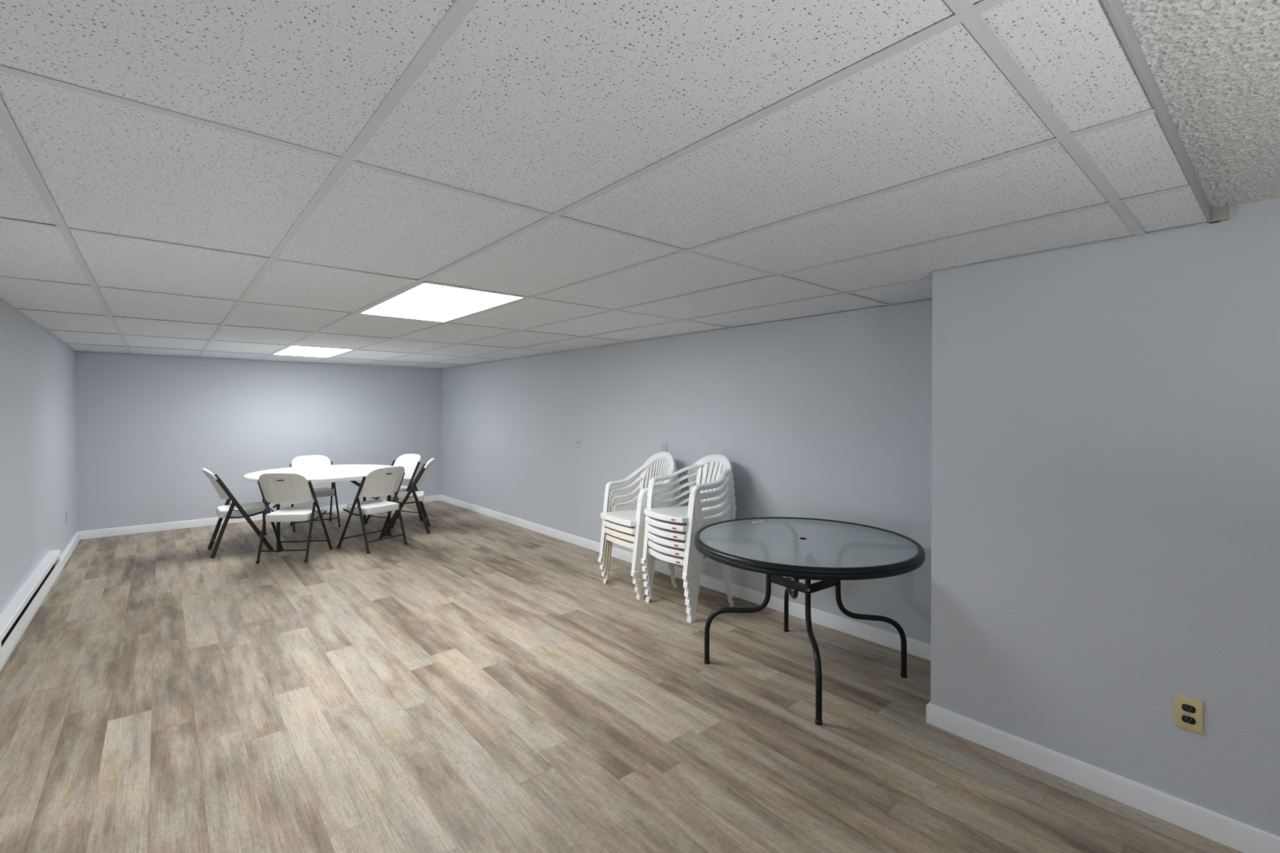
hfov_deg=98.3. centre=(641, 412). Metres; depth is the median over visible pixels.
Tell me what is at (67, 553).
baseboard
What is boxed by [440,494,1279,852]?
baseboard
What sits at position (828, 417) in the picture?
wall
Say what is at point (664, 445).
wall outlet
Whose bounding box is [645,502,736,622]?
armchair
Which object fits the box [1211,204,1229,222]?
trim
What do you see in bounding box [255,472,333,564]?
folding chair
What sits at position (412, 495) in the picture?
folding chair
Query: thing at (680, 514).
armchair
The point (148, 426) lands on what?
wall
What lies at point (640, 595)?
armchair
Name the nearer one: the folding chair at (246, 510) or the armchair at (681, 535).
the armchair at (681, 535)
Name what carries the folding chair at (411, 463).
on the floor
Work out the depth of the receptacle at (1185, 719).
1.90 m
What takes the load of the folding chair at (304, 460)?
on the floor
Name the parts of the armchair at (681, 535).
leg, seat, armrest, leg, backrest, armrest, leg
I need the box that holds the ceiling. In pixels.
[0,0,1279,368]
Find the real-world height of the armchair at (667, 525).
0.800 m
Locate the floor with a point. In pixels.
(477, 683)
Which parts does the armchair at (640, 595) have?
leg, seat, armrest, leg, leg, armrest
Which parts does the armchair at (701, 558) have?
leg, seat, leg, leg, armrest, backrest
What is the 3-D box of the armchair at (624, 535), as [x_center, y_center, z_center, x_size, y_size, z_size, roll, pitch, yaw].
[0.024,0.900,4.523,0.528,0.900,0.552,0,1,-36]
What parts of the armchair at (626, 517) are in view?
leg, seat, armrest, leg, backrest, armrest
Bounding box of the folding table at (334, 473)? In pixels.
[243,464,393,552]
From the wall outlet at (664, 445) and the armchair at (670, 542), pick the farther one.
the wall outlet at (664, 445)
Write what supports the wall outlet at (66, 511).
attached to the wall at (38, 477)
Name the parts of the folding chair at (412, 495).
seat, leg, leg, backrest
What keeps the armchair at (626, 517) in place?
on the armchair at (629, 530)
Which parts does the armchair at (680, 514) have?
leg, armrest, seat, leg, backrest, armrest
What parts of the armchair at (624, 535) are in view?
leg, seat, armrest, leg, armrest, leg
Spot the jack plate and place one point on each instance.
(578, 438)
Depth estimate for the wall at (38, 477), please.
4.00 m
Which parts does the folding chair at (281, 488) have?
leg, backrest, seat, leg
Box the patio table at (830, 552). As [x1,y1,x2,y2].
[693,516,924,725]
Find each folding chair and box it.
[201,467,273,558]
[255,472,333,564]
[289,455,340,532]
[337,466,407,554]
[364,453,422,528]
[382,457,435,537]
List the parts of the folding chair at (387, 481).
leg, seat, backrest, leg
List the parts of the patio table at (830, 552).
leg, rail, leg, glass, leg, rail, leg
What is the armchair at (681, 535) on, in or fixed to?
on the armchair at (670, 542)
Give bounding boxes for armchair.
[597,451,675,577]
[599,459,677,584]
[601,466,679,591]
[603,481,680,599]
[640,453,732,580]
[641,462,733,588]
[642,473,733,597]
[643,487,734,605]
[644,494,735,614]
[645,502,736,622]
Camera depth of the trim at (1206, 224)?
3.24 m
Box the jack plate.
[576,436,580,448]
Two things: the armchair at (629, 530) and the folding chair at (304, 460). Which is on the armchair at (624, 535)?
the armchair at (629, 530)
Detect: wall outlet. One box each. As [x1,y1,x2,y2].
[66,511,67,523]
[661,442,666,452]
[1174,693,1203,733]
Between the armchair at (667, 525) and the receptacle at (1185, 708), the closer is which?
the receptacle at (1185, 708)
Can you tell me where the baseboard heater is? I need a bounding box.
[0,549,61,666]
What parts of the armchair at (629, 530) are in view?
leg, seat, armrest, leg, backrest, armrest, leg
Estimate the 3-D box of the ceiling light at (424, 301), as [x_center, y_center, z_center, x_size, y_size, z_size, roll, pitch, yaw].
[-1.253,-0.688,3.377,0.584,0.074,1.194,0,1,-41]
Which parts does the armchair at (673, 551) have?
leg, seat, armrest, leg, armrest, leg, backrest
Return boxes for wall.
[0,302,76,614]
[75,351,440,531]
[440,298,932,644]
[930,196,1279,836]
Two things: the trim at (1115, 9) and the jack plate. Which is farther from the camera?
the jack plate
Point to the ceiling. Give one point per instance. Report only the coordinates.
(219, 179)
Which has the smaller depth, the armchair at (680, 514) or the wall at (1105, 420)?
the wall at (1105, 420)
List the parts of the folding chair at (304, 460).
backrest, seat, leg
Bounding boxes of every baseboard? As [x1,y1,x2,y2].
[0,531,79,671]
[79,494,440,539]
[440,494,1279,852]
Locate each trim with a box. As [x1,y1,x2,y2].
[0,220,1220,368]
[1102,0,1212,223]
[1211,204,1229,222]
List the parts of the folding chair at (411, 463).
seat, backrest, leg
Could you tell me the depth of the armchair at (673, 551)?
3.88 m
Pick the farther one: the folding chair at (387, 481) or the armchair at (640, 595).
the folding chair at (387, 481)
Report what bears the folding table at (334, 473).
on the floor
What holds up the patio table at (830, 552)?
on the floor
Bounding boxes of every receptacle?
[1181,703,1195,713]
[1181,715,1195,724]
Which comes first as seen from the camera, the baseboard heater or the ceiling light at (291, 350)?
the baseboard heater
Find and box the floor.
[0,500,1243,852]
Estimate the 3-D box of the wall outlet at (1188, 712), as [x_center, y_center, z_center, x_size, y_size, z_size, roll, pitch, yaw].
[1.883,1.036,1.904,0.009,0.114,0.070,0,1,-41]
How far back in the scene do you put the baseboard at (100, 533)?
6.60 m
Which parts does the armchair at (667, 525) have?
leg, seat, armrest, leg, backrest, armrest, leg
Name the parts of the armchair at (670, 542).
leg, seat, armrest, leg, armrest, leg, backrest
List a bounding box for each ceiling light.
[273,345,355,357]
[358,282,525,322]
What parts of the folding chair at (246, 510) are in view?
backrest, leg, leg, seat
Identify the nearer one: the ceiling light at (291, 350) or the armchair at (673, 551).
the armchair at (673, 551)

========

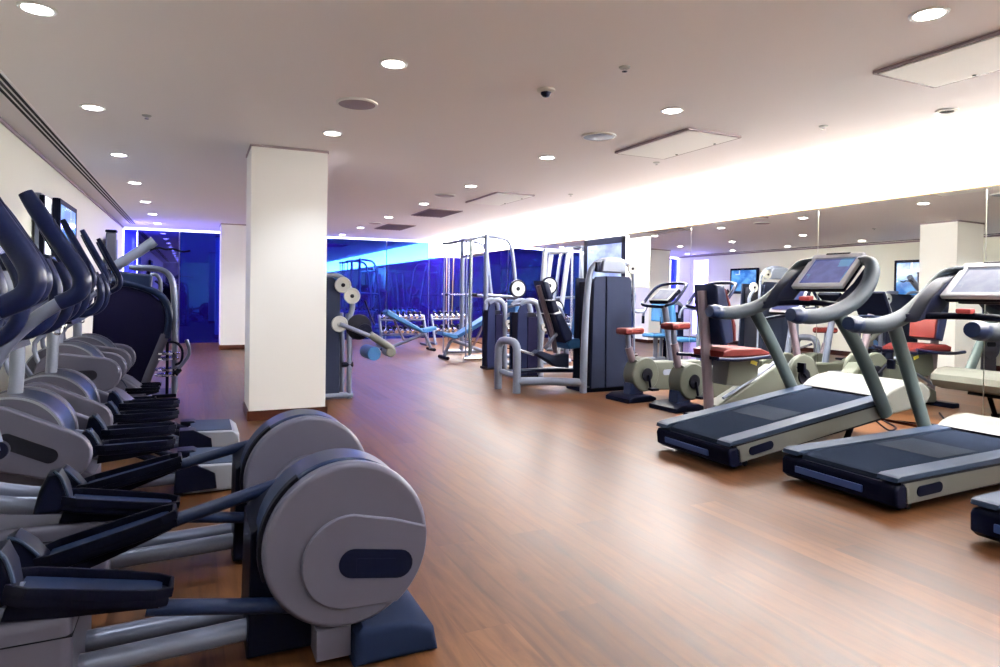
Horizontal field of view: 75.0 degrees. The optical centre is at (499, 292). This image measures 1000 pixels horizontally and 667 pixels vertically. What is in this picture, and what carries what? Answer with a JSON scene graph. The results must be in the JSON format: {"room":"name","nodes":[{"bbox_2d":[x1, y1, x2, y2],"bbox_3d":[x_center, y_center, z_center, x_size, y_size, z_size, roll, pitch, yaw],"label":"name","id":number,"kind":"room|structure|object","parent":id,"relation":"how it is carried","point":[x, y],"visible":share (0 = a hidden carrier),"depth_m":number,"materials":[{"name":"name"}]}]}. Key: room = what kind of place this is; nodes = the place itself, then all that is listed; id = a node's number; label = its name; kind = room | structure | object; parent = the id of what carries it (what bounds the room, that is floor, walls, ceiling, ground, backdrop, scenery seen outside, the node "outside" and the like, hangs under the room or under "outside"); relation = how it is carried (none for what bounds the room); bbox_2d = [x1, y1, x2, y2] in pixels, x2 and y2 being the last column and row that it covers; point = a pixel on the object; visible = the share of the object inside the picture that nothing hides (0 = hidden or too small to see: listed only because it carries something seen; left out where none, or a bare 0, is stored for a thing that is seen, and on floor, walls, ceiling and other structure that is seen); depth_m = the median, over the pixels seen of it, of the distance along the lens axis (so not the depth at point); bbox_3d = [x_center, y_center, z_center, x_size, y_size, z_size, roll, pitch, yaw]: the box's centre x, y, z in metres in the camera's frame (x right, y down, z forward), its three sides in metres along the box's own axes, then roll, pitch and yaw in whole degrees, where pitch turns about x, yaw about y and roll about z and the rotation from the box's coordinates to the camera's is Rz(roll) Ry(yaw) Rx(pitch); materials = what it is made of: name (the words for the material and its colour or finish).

========

▸ **WHAT THE EXERCISE ASKS**
Only lines holding the word "median" are wanted here; copy each from the listing.

▸ **YOUR SOLUTION**
hfov_deg=98.3. centre=(641, 412). Metres; depth is the median over visible pixels.
Horizontal field of view: 75.0 degrees. The optical centre is at (499, 292). This image measures 1000 pixels horizontally and 667 pixels vertically. What is in this picture, and what carries what? Answer with a JSON scene graph. The results must be in the JSON format: {"room":"name","nodes":[{"bbox_2d":[x1, y1, x2, y2],"bbox_3d":[x_center, y_center, z_center, x_size, y_size, z_size, roll, pitch, yaw],"label":"name","id":number,"kind":"room|structure|object","parent":id,"relation":"how it is carried","point":[x, y],"visible":share (0 = a hidden carrier),"depth_m":number,"materials":[{"name":"name"}]}]}. Key: room = what kind of place this is; nodes = the place itself, then all that is listed; id = a node's number; label = its name; kind = room | structure | object; parent = the id of what carries it (what bounds the room, that is floor, walls, ceiling, ground, backdrop, scenery seen outside, the node "outside" and the like, hangs under the room or under "outside"); relation = how it is carried (none for what bounds the room); bbox_2d = [x1, y1, x2, y2] in pixels, x2 and y2 being the last column and row that it covers; point = a pixel on the object; visible = the share of the object inside the picture that nothing hides (0 = hidden or too small to see: listed only because it carries something seen; left out where none, or a bare 0, is stored for a thing that is seen, and on floor, walls, ceiling and other structure that is seen); depth_m = the median, over the pixels seen of it, of the distance along the lens axis (so not the depth at point); bbox_3d = [x_center, y_center, z_center, x_size, y_size, z_size, roll, pitch, yaw]: the box's centre x, y, z in metres in the camera's frame (x right, y down, z forward), its three sides in metres along the box's own axes, then roll, pitch and yaw in whole degrees, where pitch turns about x, yaw about y and roll about z and the rotation from the box's coordinates to the camera's is Rz(roll) Ry(yaw) Rx(pitch); materials = what it is made of: name (the words for the material and its colour or finish).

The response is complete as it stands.